Где бы сеятель твой и хранитель,

Где бы русский мужик не стонал.

«Уныние — куда не погляжу». «Человеческие стоны ясно слышны на заре». Города, деревни, поле, небо, ветры — все сливается в стихийной тоске. Ритмическое движение обрастает словами, закрепляется образами, изнутри творит свою словесную легенду.

Вначале была только тьма и простор — над ними несся стон. Но вот постепенно из стона вырастает Россия и русский народ.

Волга! Волга! Весной многоводной

Ты не так заливаешь поля,

Как великою скорбью народной

Переполнилась наша земля!

Где народ, там и стон… Эх, сердечный?

Что же значит твой стон бесконечный?

Самое личное, самое неповторимое — ритм своего дыхания, свою некрасовскую тоску — поэт переносит на родину. На такой глубине интимное и общее — совпадают. Некрасов, стараясь передать свой напев, делается народным певцом. Ьго стон — стон всех. В своей душе он подслушал «родные» Русские звуки. И, подлинно, он самый национальный русский поэт. Теперь он знает: то, что звучало в нем, что с таким мучительным напряжением рвалось наружу — было не его песней, а песней народной. Не он, а весь народ:

Создал песню, подобную стону.

Такова вершина этого творчества: дойти до нее можно было только путем разрушения. Услышав впервые воющий, звериный голос своей Музы, Некрасов старался заглушить его привычными напевами. Хотел подражать Пушкину, Лермонтову, но вместо подражания выходили пародии. Каких страданий стоило ему примирение со своей «неуклюжей» Музой! Сколько нужно было борьбы, чтобы признаться:

Нет в тебе поэзии свободной,

Мой суровый, неуклюжий стих.

Некрасов лишен культуры слова, чувства формы и композиции, безудержен, безмерен, неуравновешен, мучительно напряжен… Во всем он — полная противоположность Пушкину. И в тот день, когда он понял, что поэзия возможна и вне пушкинского канона, он стал поэтом.

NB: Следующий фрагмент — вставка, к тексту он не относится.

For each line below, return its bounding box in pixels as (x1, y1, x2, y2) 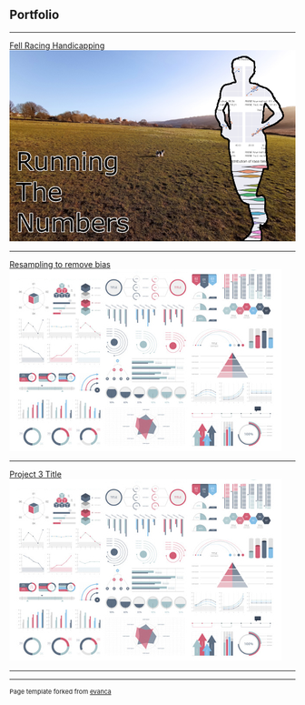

Отказавшись от «гладеньких» стихов (которые ему не удавались), снизив поэтический слог, «опрозаив» поэзию, введя в нее разговорные словечки, фельетонную болтовню, водевильные «штучки», газетный жаргон и журнальную фразеологию — он спас свой песенный дар и пронес его через глухие годы — к символистам. Влияние его в современной поэзии громадно. С ним связана жизнь нашей поэзии от Блока и до Маяковского. Молодые поэты следуют за Некрасовым или отталкиваются от него: ни одному не дано проити мимо. Блюстители традиций, жрецы чистого искусства — Майков, Полонский, Плещеев — для нас — безжизненные тени, а «гражданин» Некрасов, кощунственно изрекавший:

Ах, будет с нас купцов, кадетов,

Мещан, чиновников, дворян,

Довольно даже нам поэтов,

Но нужно, нужно нам граждан,

— этот борзописец, раешник, куплетист и фельетонист — поэтически, жив необычайно. Поэт, стихи которого аристократ Тургенев называл «жеванным папье–маше с поливкой из острой водки» — оказался среди теней эпигонов единственным живым.

В «Поэте и гражданине» Некрасов казнит себя (самосуд и покаяние — это у него постоянно):

Твои поэмы бестолковы,

Твои элегии не новы,

Сатиры чужды красоты,

Неблагородны и обидны.

Твой стих тягуч…

Неужели этот мутный, загрязненный поток — поэзия?

О Муза, гостьей ли случайной

Являлась ты душе моей,

Иль песен дар необычайный

Судьба предназначала ей?

Прошло пятьдесят лет со смерти Некрасова; споры — поэт или не поэт — потеряли всякий смысл. И никто, кажется, более не сомневается в его «необычайном даре».